- Try it: Transcribe the entries below exactly, starting with the line that has "Where would you" and stopping after the line that has "[image: pycode/plot_diff_wq_ges_tau.pdf] [173, 356]"; no pictures belong in the copy.

- Source records:
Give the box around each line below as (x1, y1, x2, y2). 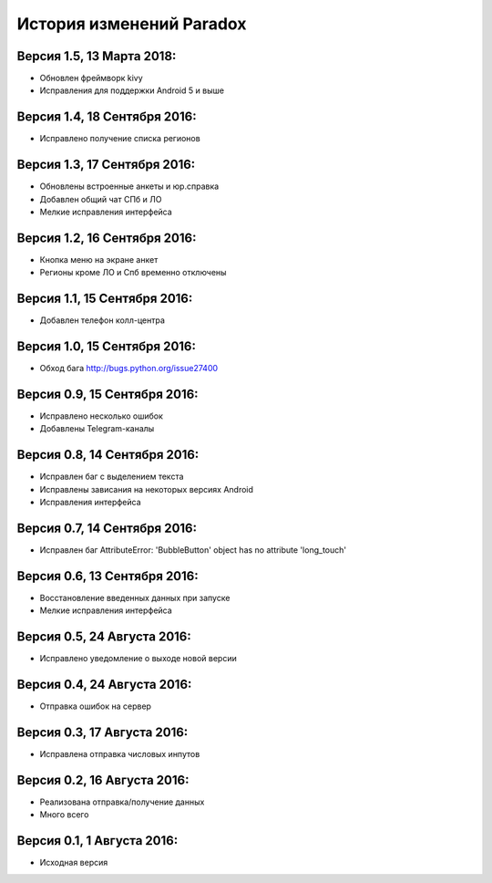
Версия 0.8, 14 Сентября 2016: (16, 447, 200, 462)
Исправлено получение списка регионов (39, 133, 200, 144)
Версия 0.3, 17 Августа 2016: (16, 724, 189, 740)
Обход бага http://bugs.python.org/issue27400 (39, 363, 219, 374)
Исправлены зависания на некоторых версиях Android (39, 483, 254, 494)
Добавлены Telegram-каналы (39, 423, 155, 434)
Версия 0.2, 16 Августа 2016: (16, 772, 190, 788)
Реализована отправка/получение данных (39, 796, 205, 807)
...
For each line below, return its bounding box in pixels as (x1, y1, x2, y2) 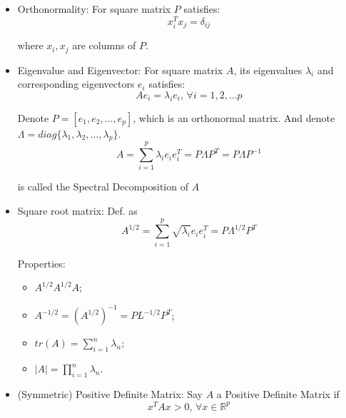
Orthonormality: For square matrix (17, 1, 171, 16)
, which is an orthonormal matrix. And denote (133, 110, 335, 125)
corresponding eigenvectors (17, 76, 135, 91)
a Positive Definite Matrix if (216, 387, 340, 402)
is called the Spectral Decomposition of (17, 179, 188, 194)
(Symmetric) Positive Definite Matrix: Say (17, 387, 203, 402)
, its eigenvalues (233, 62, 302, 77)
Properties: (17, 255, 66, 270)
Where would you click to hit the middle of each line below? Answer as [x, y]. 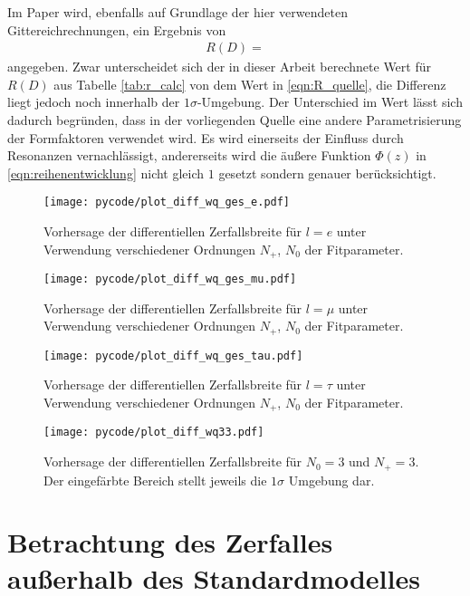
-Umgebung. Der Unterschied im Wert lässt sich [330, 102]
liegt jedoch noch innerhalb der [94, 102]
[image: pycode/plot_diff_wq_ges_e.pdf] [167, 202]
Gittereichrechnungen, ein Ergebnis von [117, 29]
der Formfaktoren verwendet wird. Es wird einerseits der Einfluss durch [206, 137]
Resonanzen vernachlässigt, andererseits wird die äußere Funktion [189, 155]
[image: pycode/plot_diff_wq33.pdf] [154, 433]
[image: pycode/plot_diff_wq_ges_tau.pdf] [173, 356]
---
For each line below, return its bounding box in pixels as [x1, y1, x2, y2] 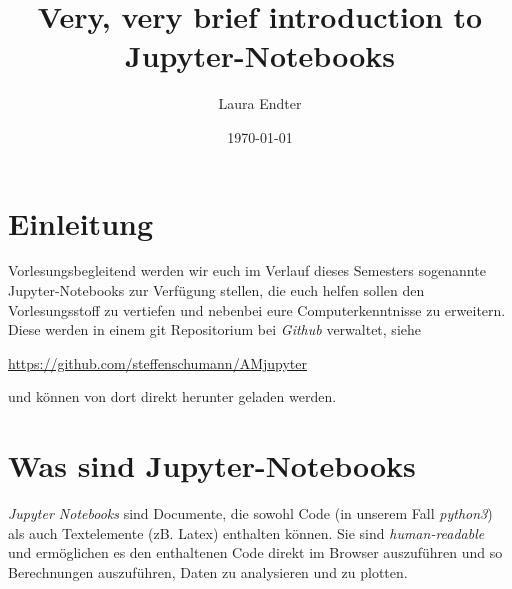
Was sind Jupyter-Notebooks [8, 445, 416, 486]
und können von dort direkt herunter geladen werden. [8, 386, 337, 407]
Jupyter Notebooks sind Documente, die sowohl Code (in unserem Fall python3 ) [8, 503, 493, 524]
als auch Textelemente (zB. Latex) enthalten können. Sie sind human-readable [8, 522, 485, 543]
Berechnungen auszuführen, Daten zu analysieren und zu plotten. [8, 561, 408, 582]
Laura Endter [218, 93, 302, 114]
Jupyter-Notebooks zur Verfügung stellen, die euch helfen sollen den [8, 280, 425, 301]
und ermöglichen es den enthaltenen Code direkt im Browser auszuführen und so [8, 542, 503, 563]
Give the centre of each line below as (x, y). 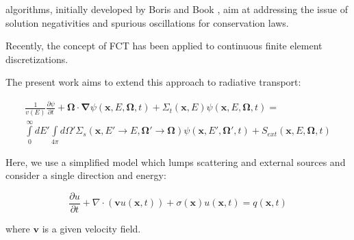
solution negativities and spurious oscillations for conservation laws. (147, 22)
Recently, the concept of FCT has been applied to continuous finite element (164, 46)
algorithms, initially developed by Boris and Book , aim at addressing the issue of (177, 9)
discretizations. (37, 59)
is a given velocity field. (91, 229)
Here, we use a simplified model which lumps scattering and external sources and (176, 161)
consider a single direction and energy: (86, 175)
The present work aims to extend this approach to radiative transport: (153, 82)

- Output for this task:
Where would you click to hit the middle of each line below? Answer as [x, y]. 
-Umgebung. Der Unterschied im Wert lässt sich [330, 102]
liegt jedoch noch innerhalb der [94, 102]
[image: pycode/plot_diff_wq_ges_e.pdf] [167, 202]
Gittereichrechnungen, ein Ergebnis von [117, 29]
der Formfaktoren verwendet wird. Es wird einerseits der Einfluss durch [206, 137]
Resonanzen vernachlässigt, andererseits wird die äußere Funktion [189, 155]
[image: pycode/plot_diff_wq33.pdf] [154, 433]
[image: pycode/plot_diff_wq_ges_tau.pdf] [173, 356]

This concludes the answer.